### Task description
From the line that contains "binding, which is" to the final line of the records below, print each line exactly and leave every picture out.

[[ The input, beginning ]]

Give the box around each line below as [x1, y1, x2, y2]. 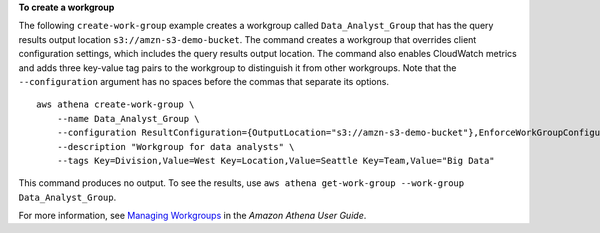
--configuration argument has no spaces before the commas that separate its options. [18, 75, 390, 87]
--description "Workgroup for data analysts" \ [56, 141, 295, 152]
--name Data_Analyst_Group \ [56, 113, 200, 124]
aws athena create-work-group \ [36, 99, 195, 110]
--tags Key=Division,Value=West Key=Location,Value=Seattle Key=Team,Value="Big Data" [56, 155, 495, 166]
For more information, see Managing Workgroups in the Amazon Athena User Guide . [18, 210, 367, 222]
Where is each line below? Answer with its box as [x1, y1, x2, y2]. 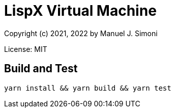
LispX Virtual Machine [4, 2, 157, 19]
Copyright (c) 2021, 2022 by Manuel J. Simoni [4, 29, 158, 38]
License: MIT [4, 44, 47, 53]
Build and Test [4, 62, 78, 75]
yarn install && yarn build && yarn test [4, 83, 171, 92]
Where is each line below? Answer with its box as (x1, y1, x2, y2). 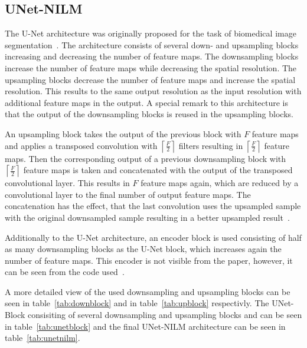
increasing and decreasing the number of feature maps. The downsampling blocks (5, 50, 299, 62)
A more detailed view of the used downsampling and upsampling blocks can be (5, 285, 290, 297)
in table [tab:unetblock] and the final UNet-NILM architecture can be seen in (5, 320, 286, 332)
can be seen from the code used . (5, 266, 125, 278)
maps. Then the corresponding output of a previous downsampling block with (5, 152, 286, 164)
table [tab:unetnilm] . (5, 332, 80, 344)
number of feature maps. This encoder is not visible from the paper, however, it (5, 254, 293, 266)
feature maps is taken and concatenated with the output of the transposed (23, 164, 293, 176)
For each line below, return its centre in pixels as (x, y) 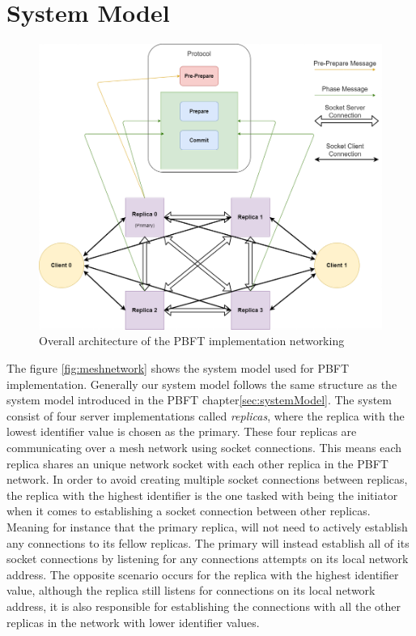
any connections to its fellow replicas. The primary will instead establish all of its (208, 542)
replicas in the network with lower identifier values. (133, 622)
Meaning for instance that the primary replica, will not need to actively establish (207, 527)
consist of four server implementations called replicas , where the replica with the (206, 415)
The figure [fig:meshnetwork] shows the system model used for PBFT (178, 368)
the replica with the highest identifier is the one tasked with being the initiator (202, 495)
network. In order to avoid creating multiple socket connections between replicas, (207, 479)
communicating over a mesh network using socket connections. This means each (204, 448)
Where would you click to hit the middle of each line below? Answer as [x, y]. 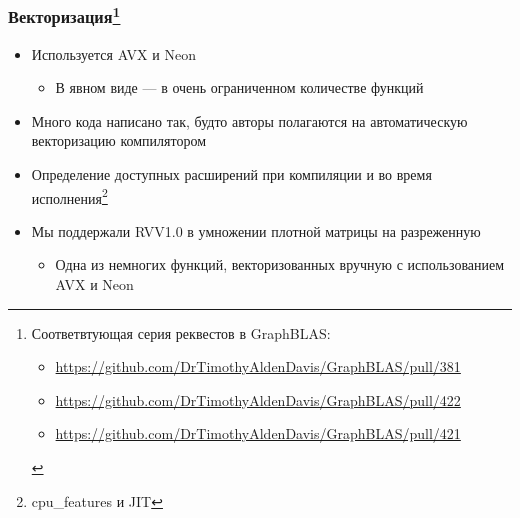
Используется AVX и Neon [113, 53]
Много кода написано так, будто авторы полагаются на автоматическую [249, 120]
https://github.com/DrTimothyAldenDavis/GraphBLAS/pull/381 [258, 366]
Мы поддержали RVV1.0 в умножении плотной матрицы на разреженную [256, 230]
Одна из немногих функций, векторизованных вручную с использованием [280, 264]
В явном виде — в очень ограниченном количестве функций [239, 87]
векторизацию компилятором [119, 140]
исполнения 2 [69, 196]
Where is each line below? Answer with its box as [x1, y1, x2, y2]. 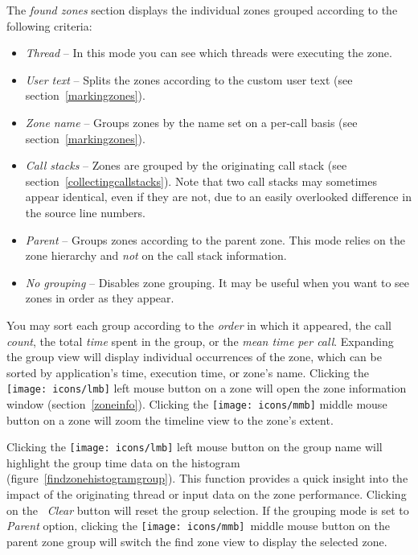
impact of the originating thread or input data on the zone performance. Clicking [6, 486, 407, 503]
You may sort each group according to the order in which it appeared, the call [6, 316, 391, 333]
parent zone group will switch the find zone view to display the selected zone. [6, 532, 387, 549]
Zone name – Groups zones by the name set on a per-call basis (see [25, 113, 358, 130]
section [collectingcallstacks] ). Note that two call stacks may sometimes [25, 172, 377, 189]
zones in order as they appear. [25, 290, 174, 306]
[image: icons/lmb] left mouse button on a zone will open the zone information [6, 380, 407, 397]
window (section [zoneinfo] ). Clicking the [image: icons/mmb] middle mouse [6, 395, 387, 412]
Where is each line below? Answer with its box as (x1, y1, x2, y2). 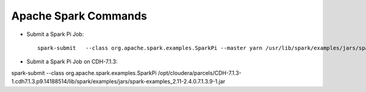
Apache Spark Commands (11, 9, 148, 23)
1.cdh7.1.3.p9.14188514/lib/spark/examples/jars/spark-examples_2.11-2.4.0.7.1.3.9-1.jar (11, 78, 226, 85)
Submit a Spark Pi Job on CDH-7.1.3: (26, 58, 118, 65)
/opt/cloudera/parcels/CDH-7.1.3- (157, 69, 242, 76)
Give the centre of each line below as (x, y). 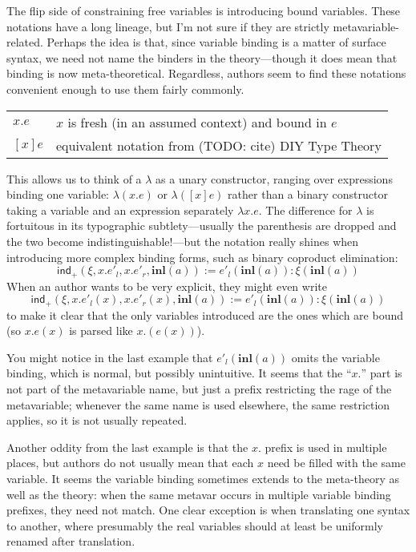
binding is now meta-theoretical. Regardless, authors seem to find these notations (206, 73)
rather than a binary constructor (308, 194)
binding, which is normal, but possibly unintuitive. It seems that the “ (179, 373)
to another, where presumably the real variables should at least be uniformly (195, 525)
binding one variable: (58, 194)
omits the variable (335, 357)
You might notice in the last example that (110, 357)
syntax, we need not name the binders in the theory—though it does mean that (202, 57)
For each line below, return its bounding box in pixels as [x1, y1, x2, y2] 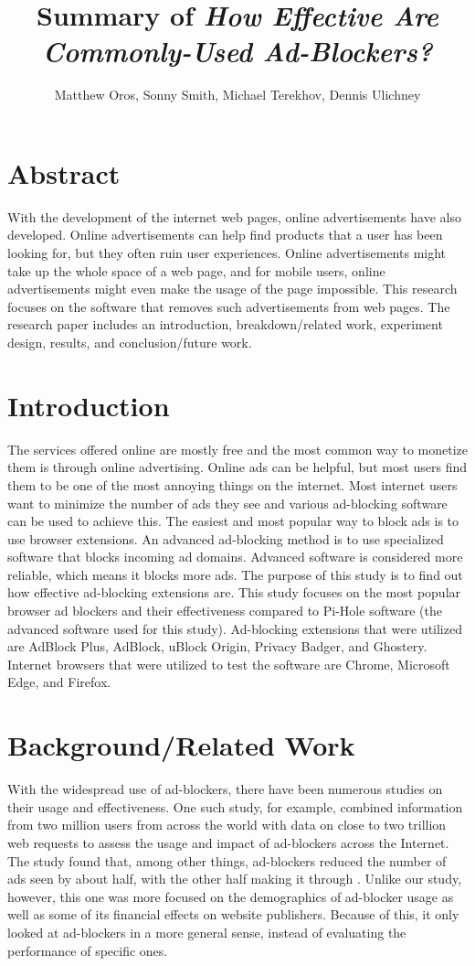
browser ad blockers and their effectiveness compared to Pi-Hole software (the [7, 601, 442, 620]
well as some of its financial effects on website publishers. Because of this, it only [7, 905, 459, 924]
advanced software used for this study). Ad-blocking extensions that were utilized [7, 618, 462, 638]
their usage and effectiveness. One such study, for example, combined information [7, 797, 463, 816]
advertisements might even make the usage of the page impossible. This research [7, 279, 458, 298]
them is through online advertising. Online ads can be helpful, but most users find [7, 457, 468, 477]
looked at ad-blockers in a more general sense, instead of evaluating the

[[ The input, end ]]

### Response below
binding, which is normal, but possibly unintuitive. It seems that the “ (179, 373)
to another, where presumably the real variables should at least be uniformly (195, 525)
binding one variable: (58, 194)
omits the variable (335, 357)
You might notice in the last example that (110, 357)
syntax, we need not name the binders in the theory—though it does mean that (202, 57)
For each line below, return its bounding box in pixels as [x1, y1, x2, y2] 
browser ad blockers and their effectiveness compared to Pi-Hole software (the [7, 601, 442, 620]
well as some of its financial effects on website publishers. Because of this, it only [7, 905, 459, 924]
advanced software used for this study). Ad-blocking extensions that were utilized [7, 618, 462, 638]
their usage and effectiveness. One such study, for example, combined information [7, 797, 463, 816]
advertisements might even make the usage of the page impossible. This research [7, 279, 458, 298]
them is through online advertising. Online ads can be helpful, but most users find [7, 457, 468, 477]
looked at ad-blockers in a more general sense, instead of evaluating the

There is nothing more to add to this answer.